START RECORDS PROVIDED

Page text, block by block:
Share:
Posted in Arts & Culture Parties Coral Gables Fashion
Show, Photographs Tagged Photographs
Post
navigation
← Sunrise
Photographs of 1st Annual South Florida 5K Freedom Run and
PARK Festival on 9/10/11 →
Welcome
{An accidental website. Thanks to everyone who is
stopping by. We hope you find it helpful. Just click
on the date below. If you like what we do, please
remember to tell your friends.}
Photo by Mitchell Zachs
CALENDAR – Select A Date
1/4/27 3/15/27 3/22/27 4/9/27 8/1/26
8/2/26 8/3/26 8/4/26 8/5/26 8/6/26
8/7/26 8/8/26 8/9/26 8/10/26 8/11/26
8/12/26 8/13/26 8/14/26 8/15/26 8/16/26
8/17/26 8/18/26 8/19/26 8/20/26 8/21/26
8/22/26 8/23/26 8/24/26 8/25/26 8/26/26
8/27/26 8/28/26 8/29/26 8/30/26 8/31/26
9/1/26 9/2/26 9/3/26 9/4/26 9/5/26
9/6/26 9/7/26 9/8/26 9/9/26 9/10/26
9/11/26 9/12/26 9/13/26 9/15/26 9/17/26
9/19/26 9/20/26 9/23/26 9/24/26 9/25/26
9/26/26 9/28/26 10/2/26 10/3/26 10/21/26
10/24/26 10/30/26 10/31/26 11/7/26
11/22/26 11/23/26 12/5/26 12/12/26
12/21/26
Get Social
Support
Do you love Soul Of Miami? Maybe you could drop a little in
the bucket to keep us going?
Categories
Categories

END RECORDS PROVIDED

TASK REQUIREMENTS: Give back all of the data exactly, with every line intact.

RESPONSE TO THE TASK:
Page text, block by block:
Share:
Posted in Arts & Culture Parties Coral Gables Fashion
Show, Photographs Tagged Photographs
Post
navigation
← Sunrise
Photographs of 1st Annual South Florida 5K Freedom Run and
PARK Festival on 9/10/11 →
Welcome
{An accidental website. Thanks to everyone who is
stopping by. We hope you find it helpful. Just click
on the date below. If you like what we do, please
remember to tell your friends.}
Photo by Mitchell Zachs
CALENDAR – Select A Date
1/4/27 3/15/27 3/22/27 4/9/27 8/1/26
8/2/26 8/3/26 8/4/26 8/5/26 8/6/26
8/7/26 8/8/26 8/9/26 8/10/26 8/11/26
8/12/26 8/13/26 8/14/26 8/15/26 8/16/26
8/17/26 8/18/26 8/19/26 8/20/26 8/21/26
8/22/26 8/23/26 8/24/26 8/25/26 8/26/26
8/27/26 8/28/26 8/29/26 8/30/26 8/31/26
9/1/26 9/2/26 9/3/26 9/4/26 9/5/26
9/6/26 9/7/26 9/8/26 9/9/26 9/10/26
9/11/26 9/12/26 9/13/26 9/15/26 9/17/26
9/19/26 9/20/26 9/23/26 9/24/26 9/25/26
9/26/26 9/28/26 10/2/26 10/3/26 10/21/26
10/24/26 10/30/26 10/31/26 11/7/26
11/22/26 11/23/26 12/5/26 12/12/26
12/21/26
Get Social
Support
Do you love Soul Of Miami? Maybe you could drop a little in
the bucket to keep us going?
Categories
Categories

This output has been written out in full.